Выбрать главу

Со времени октябрьской революции этот подбор не только не уменьшился, но и, напротив, разросся в чрезвычайной степени, и уже теперь ему становится тесно в таком грандиозном здании, которое было сооружено при императоре Николае I. Галерея начинает распространяться на Зимний дворец, в котором она займет все бесчисленные залы и комнаты, не имеющие исторического, памятного значения. Не забывая значения мировых сокровищ искусства вообще и памятуя о том общественном значении, которое представляет сохранение их в целости, следует отнестись с должным пиететом к одной из двух главных драгоценных сокровищ — к Эрмитажу — и приступить к работе. При случайном сопоставлении экспонатов видно, что в общем все собрание носит явный отпечаток дилетантской прихоти и не одна из школ не представлена хотя бы с намеками на систему и полноту. В ряду явлений прошлого голландской живописи, безусловно, первое место занимает Рембрандт — этот гений среди гениев, самый мощный творец живописи, самый среди художников поэт живописи, обладавший жанром в убедительнейших формах передавать жизнь, радовать глаз мягкой своей автономностью и в то же время выявлять, вникая в тайны своей души и своего сердца, в чем-то таком, что мы бы назвали исповедью.

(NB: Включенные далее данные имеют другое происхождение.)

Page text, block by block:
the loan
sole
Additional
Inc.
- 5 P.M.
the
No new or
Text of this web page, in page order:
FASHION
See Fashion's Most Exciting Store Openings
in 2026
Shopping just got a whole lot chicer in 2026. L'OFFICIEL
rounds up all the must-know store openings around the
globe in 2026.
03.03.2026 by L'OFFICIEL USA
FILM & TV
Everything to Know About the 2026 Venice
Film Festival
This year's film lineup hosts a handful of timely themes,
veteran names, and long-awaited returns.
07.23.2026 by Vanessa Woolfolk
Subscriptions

Как раз собрание произведений Рембрандта в Эрмитаже в соответствии с его значением в истории человеческого духа занимает первое место среди собраний его творчества в других, даже самых богатых, коллекциях. Правда, Амстердам, Кассель, Мюнхен безусловно обладают многими превосходными и знаменитейшими картинами мастера, но нигде они не были собраны в таком количестве, нигде мы не можем проследить эволюцию творчества великого художника с такой последовательностью и полнотой, как в Эрмитаже, нигде мы лучше не узнаем Рембрандта-чело-века (а человек в Рембрандте возбуждает первенствующий интерес), как именно в сопоставлении эрмитажных его картин (нигде нельзя постичь всю несоразмерность громадной его гениальности). Но Рембрандт не только мировой гений и один из вождей голландской живописи, он солнце целой системы, бросившее свои лучи далеко за пределы вращения своих сотрудников, почти на все явления этой изумительной школы. Влияние Рембрандта можно отметить на всех его современников, а в дальнейшем и на многие явления европейской живописи вообще.

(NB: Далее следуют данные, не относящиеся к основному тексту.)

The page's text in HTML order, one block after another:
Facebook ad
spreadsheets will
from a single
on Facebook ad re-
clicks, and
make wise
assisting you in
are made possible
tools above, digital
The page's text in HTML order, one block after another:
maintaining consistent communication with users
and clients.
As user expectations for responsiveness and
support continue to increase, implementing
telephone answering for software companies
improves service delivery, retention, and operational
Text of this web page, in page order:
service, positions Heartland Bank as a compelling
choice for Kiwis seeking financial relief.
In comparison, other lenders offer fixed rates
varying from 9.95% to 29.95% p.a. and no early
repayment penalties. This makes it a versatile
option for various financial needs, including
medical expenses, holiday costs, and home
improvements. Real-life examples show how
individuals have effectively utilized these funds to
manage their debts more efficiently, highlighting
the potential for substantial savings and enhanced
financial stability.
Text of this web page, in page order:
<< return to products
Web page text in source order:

Но, разумеется, на своих ближайших сателлитов это влияние сказалось в чрезвычайной, в наиболее явственной форме, и соседство работ этих учеников с работами учителя является весьма поучительным. Обращаясь к работам этих одаренных мастеров, невольно поражаешься, до чего искусство учителя, преломляясь в различных темпераментах и в различных характерах, теряло значительную часть своей прелести, своего смысла. Трудно и просто невозможно, даже в самом непосредственном общении с гением, даже даровитым людям «похитить» у него самое ценное в его творчестве. И это вполне подтверждается картинами в Эрмитаже. Благодаря тому, что наш музей одинаково богат как работами учителя, так и работами, исполненными при жизни Рембрандта, особенно выпукло его творения оттеняются массой произведений его учеников и в окружении их по-своему блестящих и внушительных произведений. Однако эти творения гения кажутся особенно величественными, и несравненными, и «светлыми».

Рембрандт в этой плеяде художников обладает все же одним наиболее скромным, на поверхностный взгляд, учеником, наиболее ему близким. По существу, это художник Арент де Гелдер. Он был ребенком, когда Рембрандт стоял в зените своей славы и мог действительно считаться королем голландской живописи. Он общался с ним в суровые дни, когда престарелый художник познал тяжелые испытания судьбы и нужды. А это все не только не подрывало его творчество, но углубляло его в чрезвычайной степени, раскрывало в нем залежи великой мудрости и поэзии. И Гелдер оказался достоин стать учеником Рембрандта именно в эту пору. Его не испугала нависшая над головой любимого учителя беда, он вздумал из его наставлений почерпнуть самое ценное для художника и, почерпнув, сформировать свое собственное искусство, уступающее искусству учителя по широте размаха и его мощи и мастерства, однако родственное ему по духу, гораздо более родственное, нежели творения всех его товарищей, всех народных и виртуозных — Болей, Экхоутов, Конинков, Маесов, окружавших Рембрандта, когда он мог считать себя баловнем жизни и благополучие находило отражение в его произведениях.